- [What is expected] Copy out every line of the listing in which "mylogger" appears.

- [Given records]

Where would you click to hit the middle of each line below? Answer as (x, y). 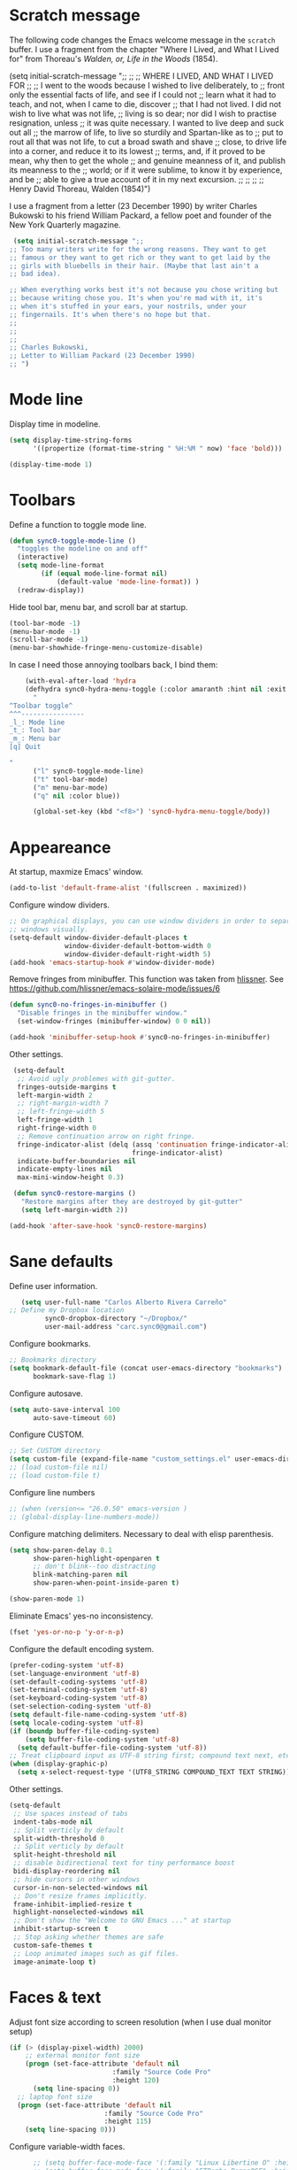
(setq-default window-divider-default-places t (99, 938)
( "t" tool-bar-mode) (70, 779)
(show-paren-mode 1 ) (47, 1599)
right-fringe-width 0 (57, 1128)
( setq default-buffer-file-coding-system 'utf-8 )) (112, 1748)
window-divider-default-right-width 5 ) (138, 954)
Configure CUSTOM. (47, 1434)
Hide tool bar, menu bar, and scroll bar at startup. (99, 606)
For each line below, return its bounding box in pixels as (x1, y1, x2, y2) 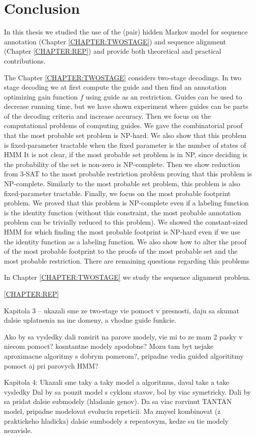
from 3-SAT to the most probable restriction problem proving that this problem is (4, 168, 252, 179)
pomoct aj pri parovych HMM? (4, 360, 98, 370)
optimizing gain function (4, 91, 78, 101)
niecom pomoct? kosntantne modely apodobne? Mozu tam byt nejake (4, 341, 214, 351)
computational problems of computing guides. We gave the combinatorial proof (4, 120, 243, 131)
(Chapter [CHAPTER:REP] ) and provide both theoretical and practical (4, 46, 222, 56)
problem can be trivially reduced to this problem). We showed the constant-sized (4, 217, 248, 227)
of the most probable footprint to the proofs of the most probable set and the (4, 246, 238, 256)
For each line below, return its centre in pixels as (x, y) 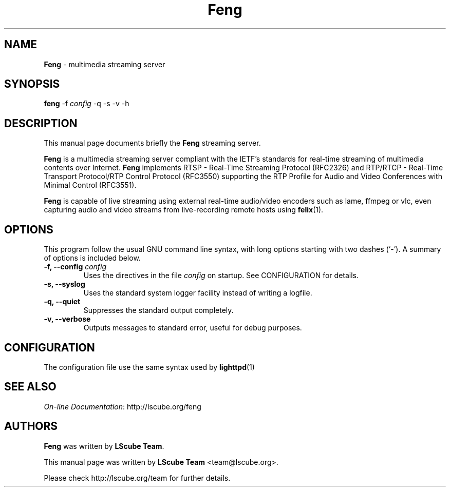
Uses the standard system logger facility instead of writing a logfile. (198, 293)
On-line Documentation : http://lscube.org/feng (123, 406)
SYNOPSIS (32, 84)
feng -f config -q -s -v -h (87, 104)
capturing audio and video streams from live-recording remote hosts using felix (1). (184, 210)
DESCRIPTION (41, 123)
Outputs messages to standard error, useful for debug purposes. (193, 328)
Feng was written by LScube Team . (104, 446)
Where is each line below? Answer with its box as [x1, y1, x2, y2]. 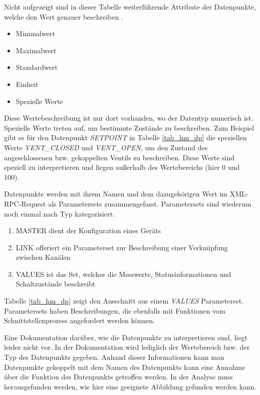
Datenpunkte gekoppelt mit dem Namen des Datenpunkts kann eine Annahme [4, 361, 245, 372]
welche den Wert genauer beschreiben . [4, 11, 123, 22]
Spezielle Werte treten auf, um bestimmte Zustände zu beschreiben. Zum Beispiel [4, 122, 254, 133]
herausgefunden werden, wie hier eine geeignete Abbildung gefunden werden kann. [4, 381, 256, 391]
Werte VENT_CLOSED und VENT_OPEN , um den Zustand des [4, 142, 208, 152]
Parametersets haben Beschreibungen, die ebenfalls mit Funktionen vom [4, 305, 225, 316]
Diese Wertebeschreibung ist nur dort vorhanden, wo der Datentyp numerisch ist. [4, 113, 253, 123]
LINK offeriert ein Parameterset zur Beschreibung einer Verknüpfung [16, 242, 228, 252]
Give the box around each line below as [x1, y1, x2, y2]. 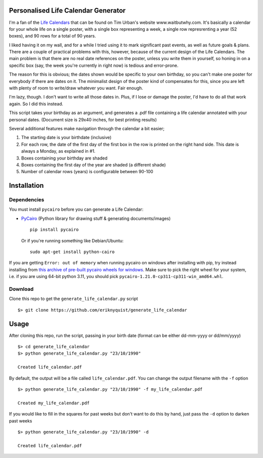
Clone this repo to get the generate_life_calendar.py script [9, 296, 138, 302]
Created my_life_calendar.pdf [18, 400, 90, 406]
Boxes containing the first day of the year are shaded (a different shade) [21, 161, 166, 168]
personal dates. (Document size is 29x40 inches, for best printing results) [9, 117, 157, 122]
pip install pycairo [30, 227, 79, 233]
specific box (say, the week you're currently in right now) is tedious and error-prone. [9, 62, 179, 68]
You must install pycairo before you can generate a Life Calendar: [9, 206, 144, 212]
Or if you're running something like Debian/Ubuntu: [21, 238, 124, 243]
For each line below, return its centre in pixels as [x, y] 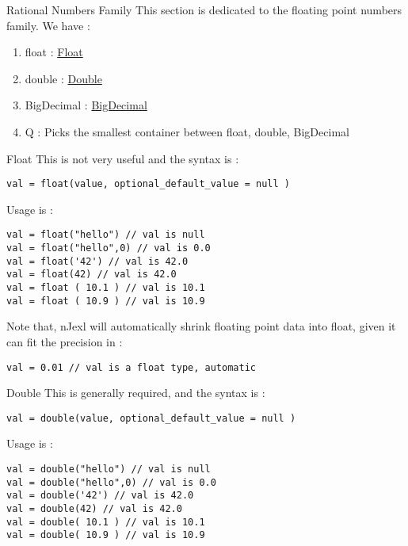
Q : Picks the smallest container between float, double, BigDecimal [187, 131]
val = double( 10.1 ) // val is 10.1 [106, 522]
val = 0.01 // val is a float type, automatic [131, 367]
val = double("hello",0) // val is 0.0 [111, 482]
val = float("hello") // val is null [106, 235]
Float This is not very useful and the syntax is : [123, 158]
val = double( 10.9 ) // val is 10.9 [106, 535]
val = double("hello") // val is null [109, 470]
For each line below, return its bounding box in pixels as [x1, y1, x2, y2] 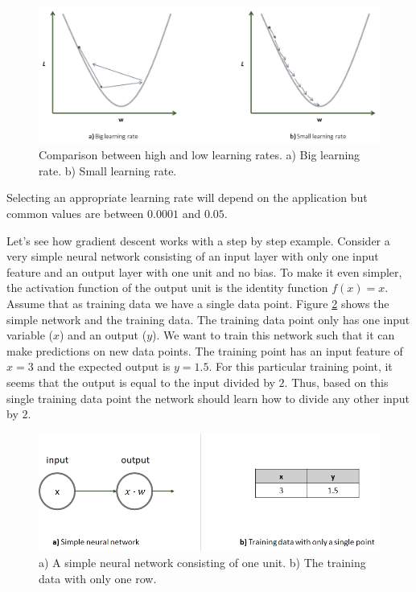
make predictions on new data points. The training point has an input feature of [6, 342, 403, 359]
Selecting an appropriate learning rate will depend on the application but [6, 189, 368, 206]
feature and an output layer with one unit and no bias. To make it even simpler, [6, 263, 402, 280]
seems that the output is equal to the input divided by [6, 373, 275, 390]
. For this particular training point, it [208, 358, 393, 375]
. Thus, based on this [284, 373, 389, 390]
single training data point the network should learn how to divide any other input [6, 389, 410, 406]
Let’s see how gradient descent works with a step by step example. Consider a [6, 232, 390, 249]
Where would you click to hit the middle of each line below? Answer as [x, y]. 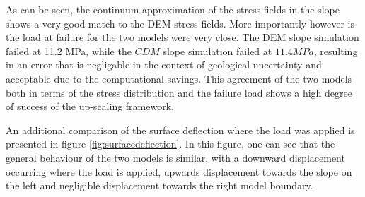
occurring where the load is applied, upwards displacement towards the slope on [179, 171]
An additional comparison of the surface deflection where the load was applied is [180, 130]
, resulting [336, 50]
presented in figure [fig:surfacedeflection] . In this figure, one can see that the [170, 144]
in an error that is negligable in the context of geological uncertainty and [164, 65]
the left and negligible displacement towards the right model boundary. [160, 185]
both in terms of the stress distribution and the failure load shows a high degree [179, 92]
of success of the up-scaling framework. [90, 106]
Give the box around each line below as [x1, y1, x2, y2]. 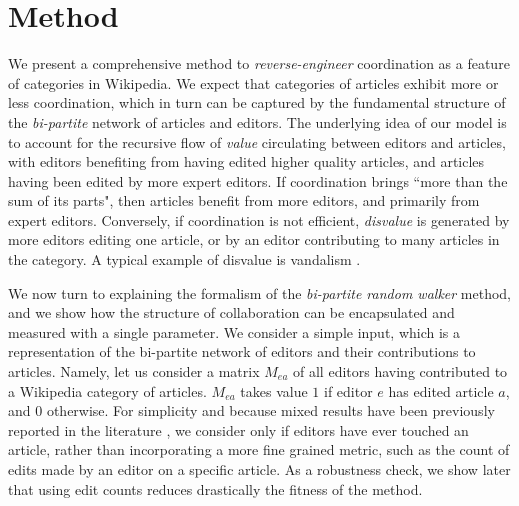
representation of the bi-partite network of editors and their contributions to [8, 341, 476, 362]
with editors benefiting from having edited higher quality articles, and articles [8, 151, 485, 172]
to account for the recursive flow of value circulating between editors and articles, [8, 131, 506, 152]
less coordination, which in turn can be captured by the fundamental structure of [8, 92, 506, 113]
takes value [240, 380, 308, 401]
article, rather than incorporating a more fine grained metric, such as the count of [8, 439, 510, 460]
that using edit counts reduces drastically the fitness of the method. [8, 478, 423, 499]
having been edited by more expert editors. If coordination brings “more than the [8, 170, 508, 191]
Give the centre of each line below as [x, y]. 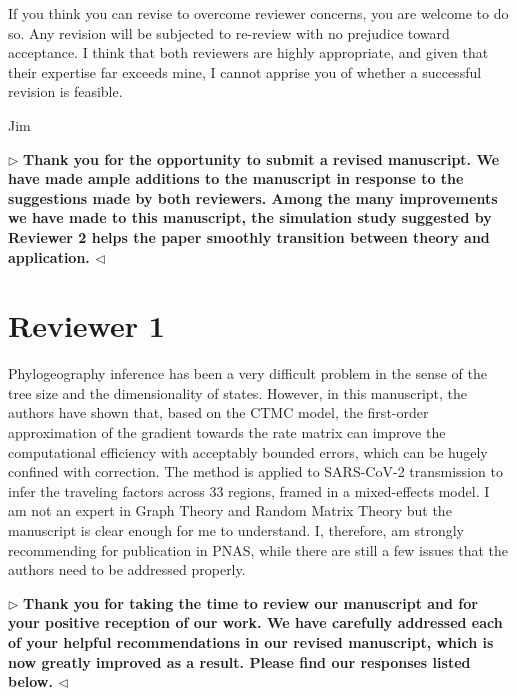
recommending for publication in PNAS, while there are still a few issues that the [258, 549]
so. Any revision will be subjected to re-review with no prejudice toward [229, 32]
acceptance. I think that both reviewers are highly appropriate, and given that [248, 52]
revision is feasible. [65, 91]
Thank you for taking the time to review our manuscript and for [250, 602]
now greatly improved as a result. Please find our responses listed [239, 661]
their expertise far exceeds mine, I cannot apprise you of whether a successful [245, 71]
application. [49, 256]
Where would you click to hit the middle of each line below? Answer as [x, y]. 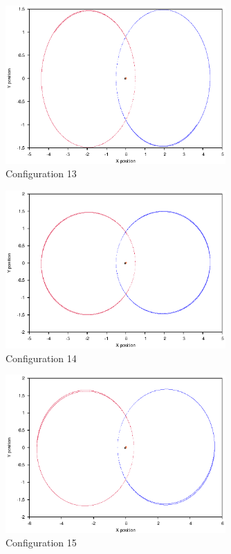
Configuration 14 [41, 358]
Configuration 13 [41, 173]
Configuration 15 [41, 543]
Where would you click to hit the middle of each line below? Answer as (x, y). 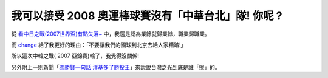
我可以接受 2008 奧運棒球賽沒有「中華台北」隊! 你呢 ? (147, 16)
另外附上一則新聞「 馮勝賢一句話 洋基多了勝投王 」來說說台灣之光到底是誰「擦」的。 (116, 67)
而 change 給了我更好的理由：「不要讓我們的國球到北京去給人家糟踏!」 (99, 45)
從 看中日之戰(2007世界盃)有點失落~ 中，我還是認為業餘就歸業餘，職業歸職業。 (111, 34)
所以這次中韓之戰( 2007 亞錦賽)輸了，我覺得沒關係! (75, 56)
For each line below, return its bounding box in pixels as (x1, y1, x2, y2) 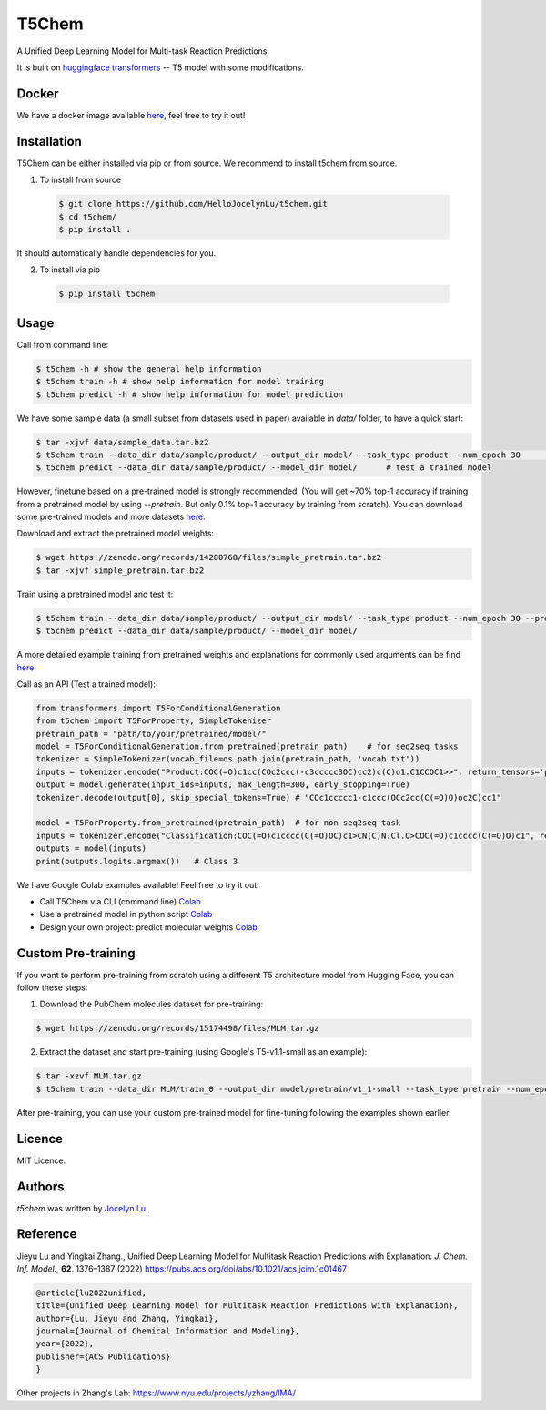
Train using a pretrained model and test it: (16, 588, 174, 599)
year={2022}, (35, 1339, 95, 1349)
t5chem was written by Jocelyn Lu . (16, 1202, 149, 1213)
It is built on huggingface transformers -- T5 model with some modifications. (16, 62, 304, 73)
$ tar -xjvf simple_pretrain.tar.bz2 (35, 565, 205, 576)
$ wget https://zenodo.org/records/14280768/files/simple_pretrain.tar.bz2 (35, 552, 382, 563)
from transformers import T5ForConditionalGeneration (35, 702, 281, 713)
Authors (16, 1179, 65, 1194)
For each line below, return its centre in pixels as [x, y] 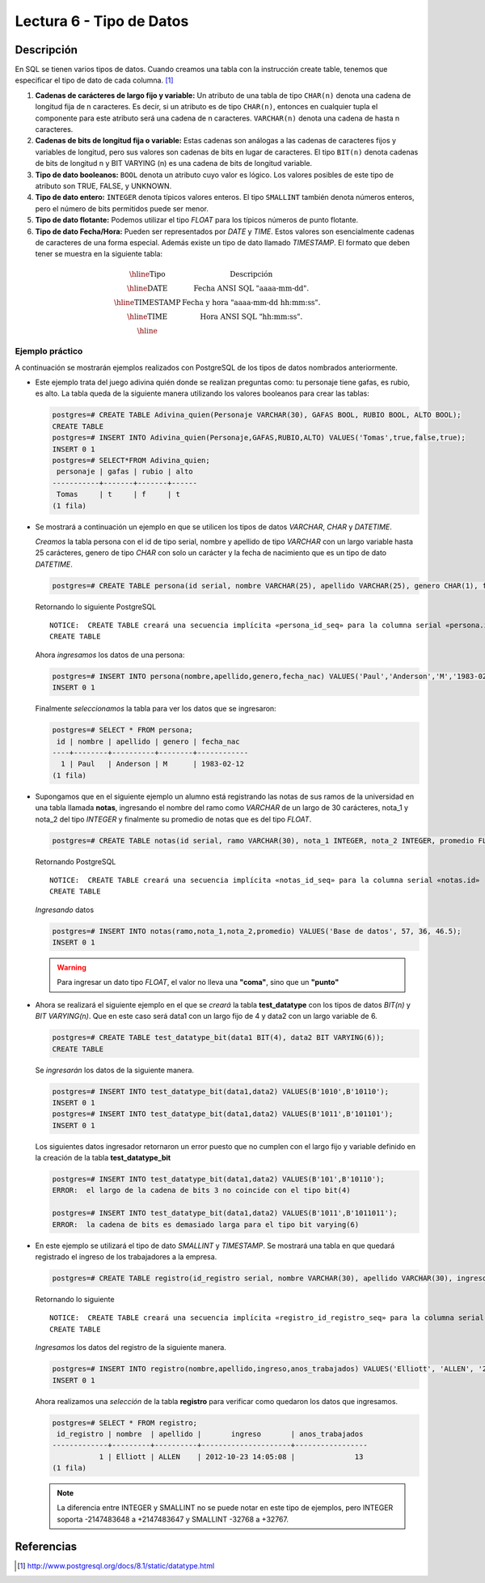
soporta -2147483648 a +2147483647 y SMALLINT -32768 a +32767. [173, 1519]
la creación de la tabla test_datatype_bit [103, 1158]
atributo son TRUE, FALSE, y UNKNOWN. [103, 185]
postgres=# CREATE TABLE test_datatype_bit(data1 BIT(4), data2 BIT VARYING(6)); [219, 1038]
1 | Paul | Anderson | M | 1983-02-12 [152, 764]
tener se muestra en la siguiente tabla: [99, 254]
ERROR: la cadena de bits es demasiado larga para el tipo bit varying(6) [206, 1224]
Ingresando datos [65, 910]
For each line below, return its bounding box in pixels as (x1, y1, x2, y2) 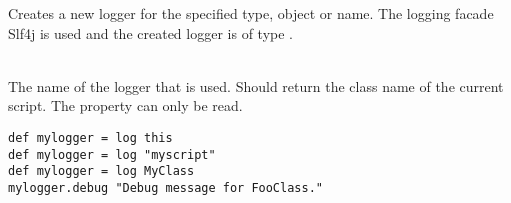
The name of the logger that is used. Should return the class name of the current (8, 75, 504, 96)
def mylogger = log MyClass (8, 164, 195, 179)
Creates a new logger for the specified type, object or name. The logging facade (8, 3, 494, 23)
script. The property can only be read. (8, 95, 243, 116)
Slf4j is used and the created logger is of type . (8, 22, 293, 43)
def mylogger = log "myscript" (8, 147, 216, 162)
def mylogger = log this (8, 130, 173, 145)
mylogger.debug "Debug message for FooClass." (8, 180, 323, 195)
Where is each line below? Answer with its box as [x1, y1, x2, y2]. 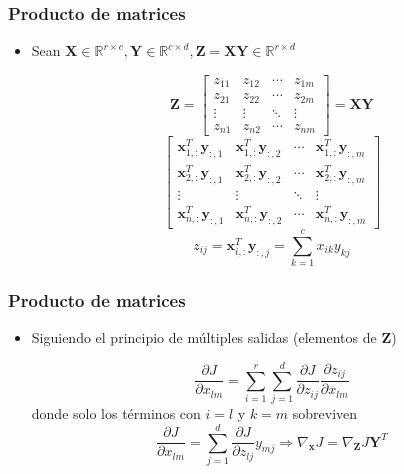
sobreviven [292, 403, 358, 424]
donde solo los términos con [31, 403, 201, 424]
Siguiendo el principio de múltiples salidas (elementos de [31, 327, 377, 348]
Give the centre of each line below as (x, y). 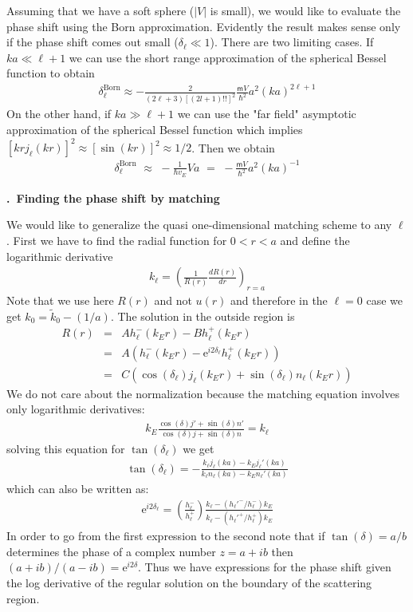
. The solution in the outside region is (203, 316)
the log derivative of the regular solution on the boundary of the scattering (189, 583)
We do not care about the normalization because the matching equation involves (203, 393)
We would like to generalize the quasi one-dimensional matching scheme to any (199, 225)
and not (173, 300)
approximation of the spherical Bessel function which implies (155, 129)
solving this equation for (66, 448)
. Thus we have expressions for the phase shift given (265, 567)
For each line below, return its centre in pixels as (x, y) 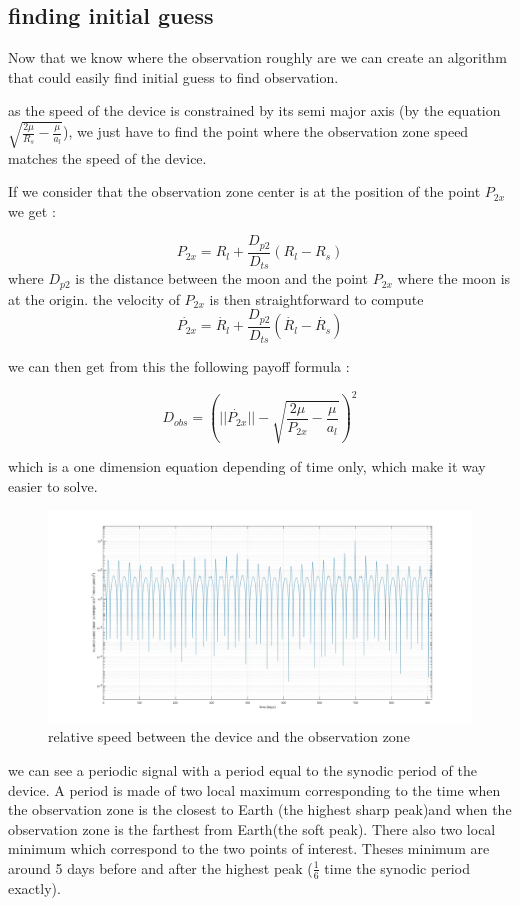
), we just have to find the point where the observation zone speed (266, 131)
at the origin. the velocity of (94, 298)
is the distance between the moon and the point (221, 278)
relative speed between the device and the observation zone (229, 736)
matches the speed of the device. (107, 157)
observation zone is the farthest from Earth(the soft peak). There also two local (252, 828)
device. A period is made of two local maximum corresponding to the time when (254, 789)
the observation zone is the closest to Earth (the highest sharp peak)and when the (260, 809)
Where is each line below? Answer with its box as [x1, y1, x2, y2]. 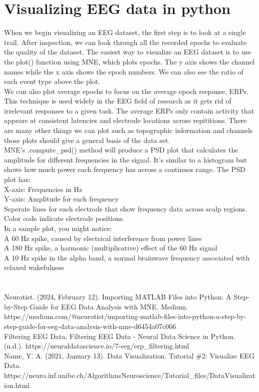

- [Solution to this exercise]
def mylogger = log MyClass (8, 164, 195, 179)
def mylogger = log "myscript" (8, 147, 216, 162)
def mylogger = log this (8, 130, 173, 145)
mylogger.debug "Debug message for FooClass." (8, 180, 323, 195)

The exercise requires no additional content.